--- How to complete this task ---
An exact copy of every entry below is required, and no picture may appear in it.

═════ Data records ═════

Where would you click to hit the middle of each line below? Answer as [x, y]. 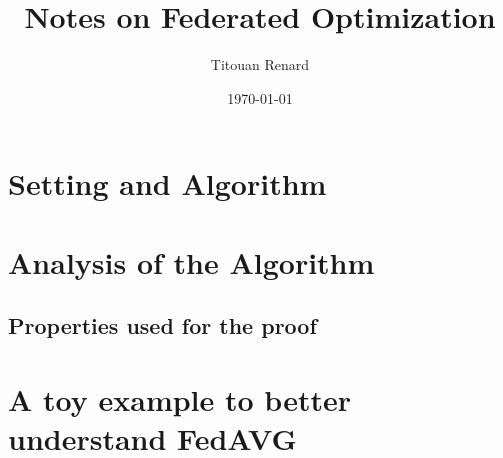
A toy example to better [179, 398]
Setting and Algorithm [167, 183]
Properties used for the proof [162, 325]
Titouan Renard [260, 64]
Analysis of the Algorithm [191, 261]
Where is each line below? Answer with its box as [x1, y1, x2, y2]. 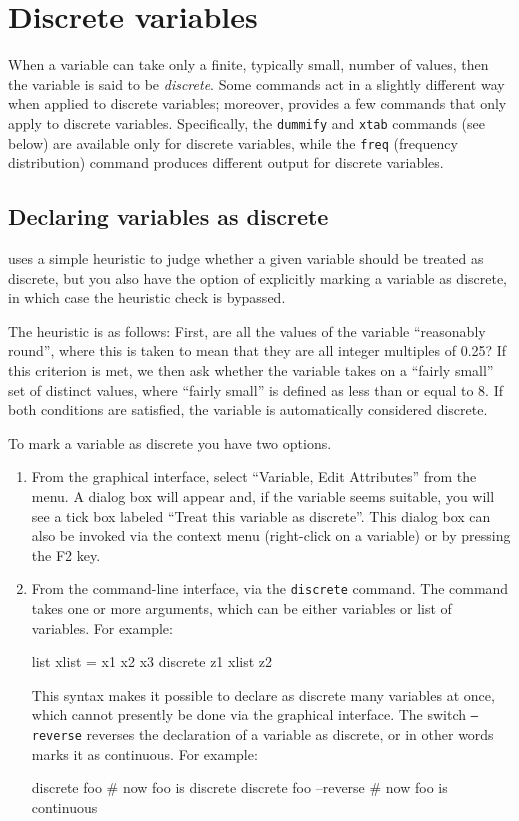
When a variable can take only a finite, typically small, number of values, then [8, 54, 489, 75]
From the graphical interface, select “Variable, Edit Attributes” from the [31, 466, 477, 487]
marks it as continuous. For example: [31, 743, 258, 764]
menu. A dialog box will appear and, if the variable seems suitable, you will [31, 485, 495, 506]
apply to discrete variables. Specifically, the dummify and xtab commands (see [8, 112, 485, 133]
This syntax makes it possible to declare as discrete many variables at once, [31, 684, 495, 705]
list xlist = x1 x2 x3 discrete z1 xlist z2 [31, 651, 273, 672]
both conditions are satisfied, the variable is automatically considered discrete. [8, 399, 488, 420]
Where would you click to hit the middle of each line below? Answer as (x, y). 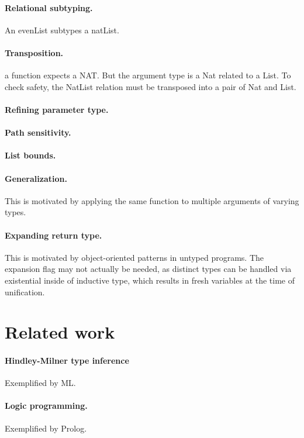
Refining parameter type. (57, 109)
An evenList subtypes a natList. (62, 30)
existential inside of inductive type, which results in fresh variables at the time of (150, 280)
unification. (25, 292)
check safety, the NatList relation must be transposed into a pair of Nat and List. (151, 86)
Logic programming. (46, 406)
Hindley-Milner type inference (67, 361)
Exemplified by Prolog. (46, 428)
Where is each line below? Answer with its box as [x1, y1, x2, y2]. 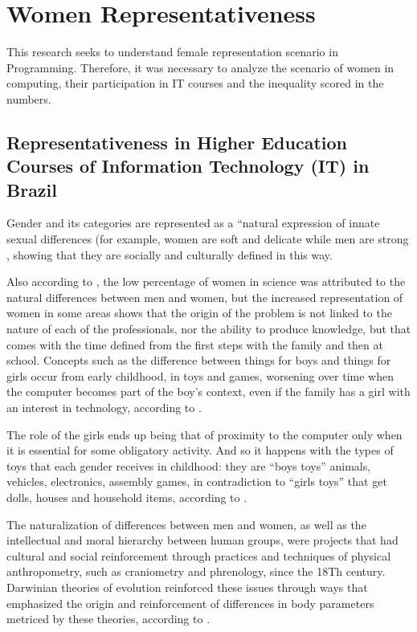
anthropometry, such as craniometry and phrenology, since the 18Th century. [6, 563, 386, 580]
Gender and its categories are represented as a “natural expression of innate [6, 214, 380, 231]
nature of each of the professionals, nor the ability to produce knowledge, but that [6, 320, 411, 337]
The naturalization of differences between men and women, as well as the [6, 516, 366, 532]
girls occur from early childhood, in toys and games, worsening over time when [6, 367, 394, 384]
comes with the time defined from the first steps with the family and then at [6, 336, 383, 353]
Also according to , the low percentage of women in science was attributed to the [6, 273, 406, 290]
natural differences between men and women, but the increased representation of [6, 288, 403, 305]
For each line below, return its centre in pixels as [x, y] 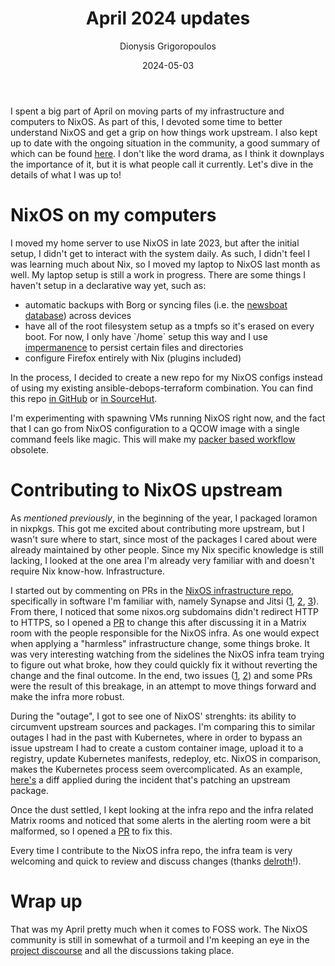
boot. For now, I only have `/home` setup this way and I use [146, 336]
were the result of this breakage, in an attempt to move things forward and [163, 686]
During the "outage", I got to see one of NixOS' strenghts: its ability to [153, 716]
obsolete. [29, 449]
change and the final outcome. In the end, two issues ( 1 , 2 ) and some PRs [161, 675]
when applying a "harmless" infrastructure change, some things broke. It [160, 643]
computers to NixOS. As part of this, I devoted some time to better [146, 121]
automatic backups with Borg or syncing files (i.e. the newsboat [156, 304]
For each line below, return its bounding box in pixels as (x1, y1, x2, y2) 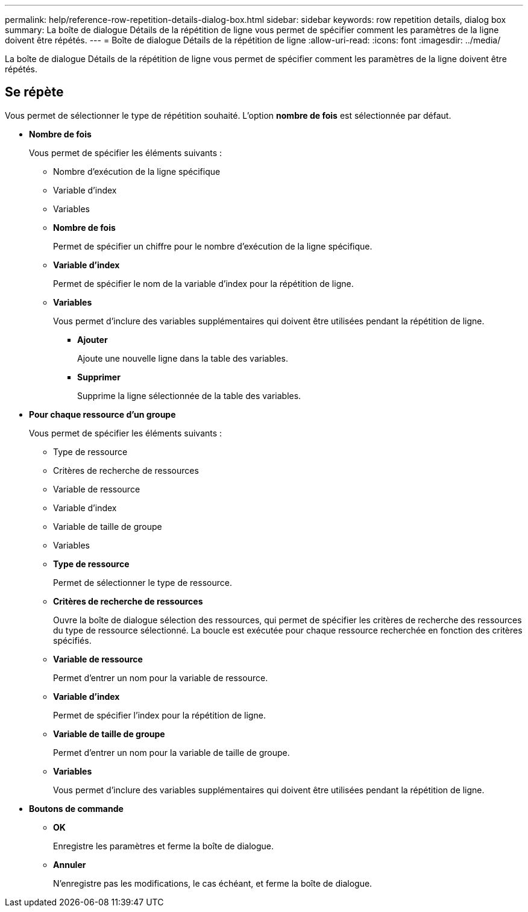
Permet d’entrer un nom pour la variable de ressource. (53, 672, 268, 683)
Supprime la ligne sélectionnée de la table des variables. (77, 390, 301, 401)
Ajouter (77, 334, 108, 345)
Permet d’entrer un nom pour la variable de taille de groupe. (53, 747, 290, 758)
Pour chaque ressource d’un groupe (29, 409, 176, 420)
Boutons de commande (29, 803, 124, 814)
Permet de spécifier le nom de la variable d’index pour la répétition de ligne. (53, 278, 354, 289)
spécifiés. (53, 635, 92, 646)
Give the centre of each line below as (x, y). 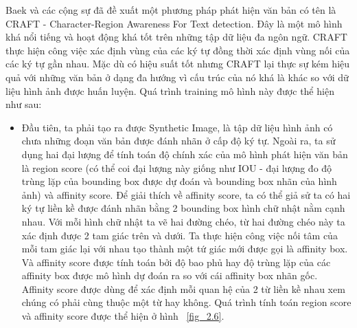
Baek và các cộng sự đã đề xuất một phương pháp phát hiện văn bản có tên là (171, 10)
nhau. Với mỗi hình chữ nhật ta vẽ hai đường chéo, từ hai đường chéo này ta (183, 221)
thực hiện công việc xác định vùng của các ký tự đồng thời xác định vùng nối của (178, 50)
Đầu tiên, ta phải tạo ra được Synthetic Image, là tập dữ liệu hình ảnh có (177, 127)
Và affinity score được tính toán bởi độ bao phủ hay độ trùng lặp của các (176, 262)
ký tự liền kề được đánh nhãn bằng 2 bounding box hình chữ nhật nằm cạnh (183, 208)
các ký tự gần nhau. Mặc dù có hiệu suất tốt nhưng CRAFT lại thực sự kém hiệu (178, 64)
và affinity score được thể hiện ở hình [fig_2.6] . (123, 316)

═════

--- Your solution ---
Where would you click to hit the middle of each line below? Answer as [x, y]. 
A toy example to better [179, 398]
Setting and Algorithm [167, 183]
Properties used for the proof [162, 325]
Titouan Renard [260, 64]
Analysis of the Algorithm [191, 261]
Where is each line below? Answer with its box as [x1, y1, x2, y2]. 
When a variable can take only a finite, typically small, number of values, then [8, 54, 489, 75]
From the graphical interface, select “Variable, Edit Attributes” from the [31, 466, 477, 487]
marks it as continuous. For example: [31, 743, 258, 764]
menu. A dialog box will appear and, if the variable seems suitable, you will [31, 485, 495, 506]
apply to discrete variables. Specifically, the dummify and xtab commands (see [8, 112, 485, 133]
This syntax makes it possible to declare as discrete many variables at once, [31, 684, 495, 705]
list xlist = x1 x2 x3 discrete z1 xlist z2 [31, 651, 273, 672]
both conditions are satisfied, the variable is automatically considered discrete. [8, 399, 488, 420]
Where would you click to hit the middle of each line below? Answer as (x, y). 
Refining parameter type. (57, 109)
An evenList subtypes a natList. (62, 30)
existential inside of inductive type, which results in fresh variables at the time of (150, 280)
unification. (25, 292)
check safety, the NatList relation must be transposed into a pair of Nat and List. (151, 86)
Logic programming. (46, 406)
Hindley-Milner type inference (67, 361)
Exemplified by Prolog. (46, 428)
Where is each line below? Answer with its box as [x1, y1, x2, y2]. 
anthropometry, such as craniometry and phrenology, since the 18Th century. [6, 563, 386, 580]
Gender and its categories are represented as a “natural expression of innate [6, 214, 380, 231]
nature of each of the professionals, nor the ability to produce knowledge, but that [6, 320, 411, 337]
The naturalization of differences between men and women, as well as the [6, 516, 366, 532]
girls occur from early childhood, in toys and games, worsening over time when [6, 367, 394, 384]
comes with the time defined from the first steps with the family and then at [6, 336, 383, 353]
Also according to , the low percentage of women in science was attributed to the [6, 273, 406, 290]
natural differences between men and women, but the increased representation of [6, 288, 403, 305]
For each line below, return its centre in pixels as [x, y] 
boot. For now, I only have `/home` setup this way and I use [146, 336]
were the result of this breakage, in an attempt to move things forward and [163, 686]
During the "outage", I got to see one of NixOS' strenghts: its ability to [153, 716]
obsolete. [29, 449]
change and the final outcome. In the end, two issues ( 1 , 2 ) and some PRs [161, 675]
when applying a "harmless" infrastructure change, some things broke. It [160, 643]
computers to NixOS. As part of this, I devoted some time to better [146, 121]
automatic backups with Borg or syncing files (i.e. the newsboat [156, 304]
For each line below, return its bounding box in pixels as (x1, y1, x2, y2) 
Permet d’entrer un nom pour la variable de ressource. (53, 672, 268, 683)
Supprime la ligne sélectionnée de la table des variables. (77, 390, 301, 401)
Ajouter (77, 334, 108, 345)
Permet d’entrer un nom pour la variable de taille de groupe. (53, 747, 290, 758)
Pour chaque ressource d’un groupe (29, 409, 176, 420)
Boutons de commande (29, 803, 124, 814)
Permet de spécifier le nom de la variable d’index pour la répétition de ligne. (53, 278, 354, 289)
spécifiés. (53, 635, 92, 646)
Give the centre of each line below as (x, y). 
Baek và các cộng sự đã đề xuất một phương pháp phát hiện văn bản có tên là (171, 10)
nhau. Với mỗi hình chữ nhật ta vẽ hai đường chéo, từ hai đường chéo này ta (183, 221)
thực hiện công việc xác định vùng của các ký tự đồng thời xác định vùng nối của (178, 50)
Đầu tiên, ta phải tạo ra được Synthetic Image, là tập dữ liệu hình ảnh có (177, 127)
Và affinity score được tính toán bởi độ bao phủ hay độ trùng lặp của các (176, 262)
ký tự liền kề được đánh nhãn bằng 2 bounding box hình chữ nhật nằm cạnh (183, 208)
các ký tự gần nhau. Mặc dù có hiệu suất tốt nhưng CRAFT lại thực sự kém hiệu (178, 64)
và affinity score được thể hiện ở hình [fig_2.6] . (123, 316)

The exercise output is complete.